▶ _REQUIREMENT_
Return the entries below in their exact form, leaving the pictures out.

▶ _EXTRACTED DATA_

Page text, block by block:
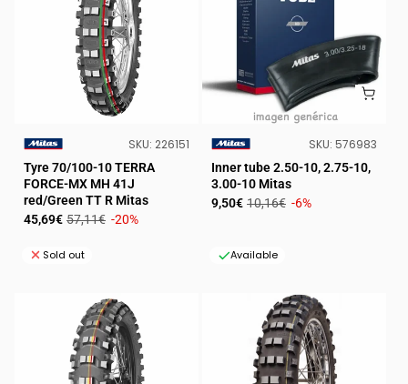
VENDOR:
SKU: SKU:
226151
Tyre 70/100-10 TERRA
FORCE-MX MH 41J
red/Green TT R Mitas
Sale
45,69€ Regular
57,11€ -20%
Sold out
VENDOR:
SKU: SKU:
576983
Inner tube 2.50-10, 2.75-10,
3.00-10 Mitas
Sale
9,50€ Regular
10,16€ -6%
Available
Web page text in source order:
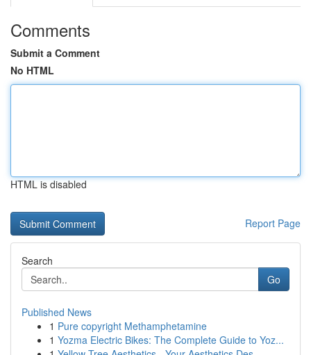
Comments
Submit a Comment
No HTML
HTML is disabled
Report Page
Search
Go
Published News
1 Pure copyright Methamphetamine
1 Yozma Electric Bikes: The Complete Guide to Yoz...
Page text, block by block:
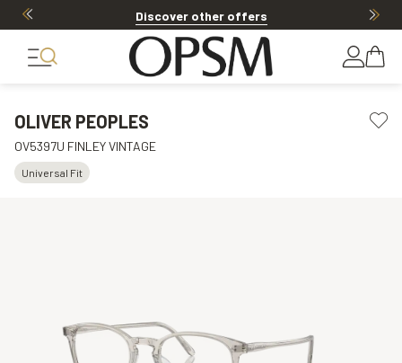
Discover other offers
OLIVER PEOPLES
OV5397U FINLEY VINTAGE
Universal Fit
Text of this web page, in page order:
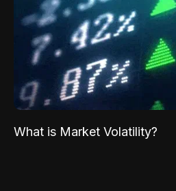
What is Market Volatility?
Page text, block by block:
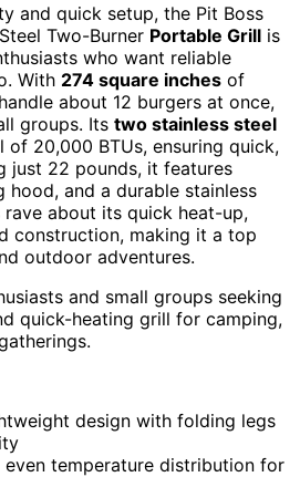
and quick setup, the Pit Boss
Two-Burner Portable Grill is
who want reliable
With 274 square inches of
about 12 burgers at once,
groups. Its two stainless steel
of 20,000 BTUs, ensuring quick,
just 22 pounds, it features
hood, and a durable stainless
about its quick heat-up,
construction, making it a top
outdoor adventures.
and small groups seeking
quick-heating grill for camping,
design with folding legs
even temperature distribution for
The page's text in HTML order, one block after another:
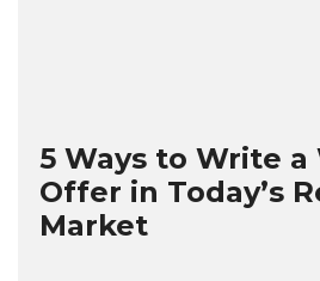
5 Ways to Write
Offer in Today’s
Market
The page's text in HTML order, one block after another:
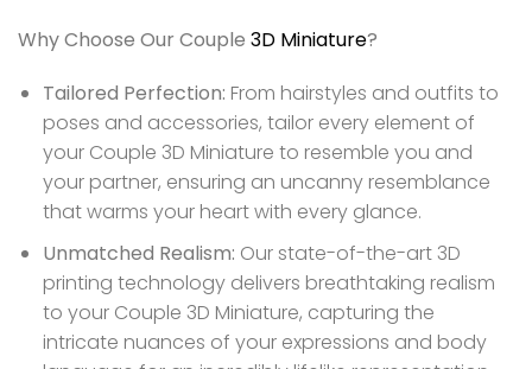
Why Choose Our Couple 3D Miniature?
Tailored Perfection: From hairstyles and outfits to
poses and accessories, tailor every element of
your Couple 3D Miniature to resemble you and
your partner, ensuring an uncanny resemblance
that warms your heart with every glance.
Unmatched Realism: Our state-of-the-art 3D
printing technology delivers breathtaking realism
to your Couple 3D Miniature, capturing the
intricate nuances of your expressions and body
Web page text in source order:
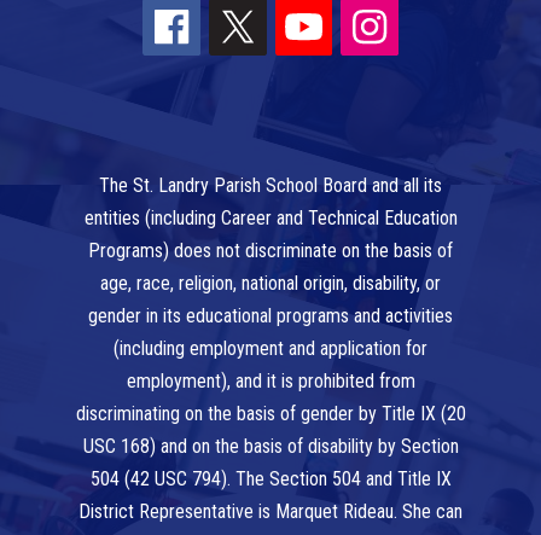
The St. Landry Parish School Board and all its
entities (including Career and Technical Education
Programs) does not discriminate on the basis of
age, race, religion, national origin, disability, or
gender in its educational programs and activities
(including employment and application for
employment), and it is prohibited from
discriminating on the basis of gender by Title IX (20
USC 168) and on the basis of disability by Section
504 (42 USC 794). The Section 504 and Title IX
District Representative is Marquet Rideau. She can
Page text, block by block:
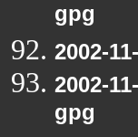
gpg
2002-
2002-
gpg
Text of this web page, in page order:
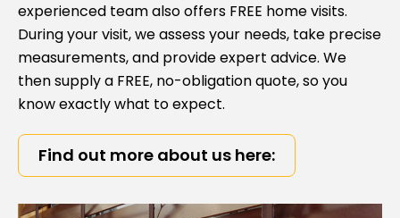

▶ _RESPONSE FOR THIS EXERCISE_
Page text, block by block:
VENDOR:
SKU: SKU:
226151
Tyre 70/100-10 TERRA
FORCE-MX MH 41J
red/Green TT R Mitas
Sale
45,69€ Regular
57,11€ -20%
Sold out
VENDOR:
SKU: SKU:
576983
Inner tube 2.50-10, 2.75-10,
3.00-10 Mitas
Sale
9,50€ Regular
10,16€ -6%
Available
Web page text in source order:
Comments
Submit a Comment
No HTML
HTML is disabled
Report Page
Search
Go
Published News
1 Pure copyright Methamphetamine
1 Yozma Electric Bikes: The Complete Guide to Yoz...
Page text, block by block:
Discover other offers
OLIVER PEOPLES
OV5397U FINLEY VINTAGE
Universal Fit
Text of this web page, in page order:
What is Market Volatility?
Page text, block by block:
and quick setup, the Pit Boss
Two-Burner Portable Grill is
who want reliable
With 274 square inches of
about 12 burgers at once,
groups. Its two stainless steel
of 20,000 BTUs, ensuring quick,
just 22 pounds, it features
hood, and a durable stainless
about its quick heat-up,
construction, making it a top
outdoor adventures.
and small groups seeking
quick-heating grill for camping,
design with folding legs
even temperature distribution for
The page's text in HTML order, one block after another:
5 Ways to Write
Offer in Today’s
Market
The page's text in HTML order, one block after another:
Why Choose Our Couple 3D Miniature?
Tailored Perfection: From hairstyles and outfits to
poses and accessories, tailor every element of
your Couple 3D Miniature to resemble you and
your partner, ensuring an uncanny resemblance
that warms your heart with every glance.
Unmatched Realism: Our state-of-the-art 3D
printing technology delivers breathtaking realism
to your Couple 3D Miniature, capturing the
intricate nuances of your expressions and body
Web page text in source order:
The St. Landry Parish School Board and all its
entities (including Career and Technical Education
Programs) does not discriminate on the basis of
age, race, religion, national origin, disability, or
gender in its educational programs and activities
(including employment and application for
employment), and it is prohibited from
discriminating on the basis of gender by Title IX (20
USC 168) and on the basis of disability by Section
504 (42 USC 794). The Section 504 and Title IX
District Representative is Marquet Rideau. She can
Page text, block by block:
gpg
2002-
2002-
gpg
Text of this web page, in page order:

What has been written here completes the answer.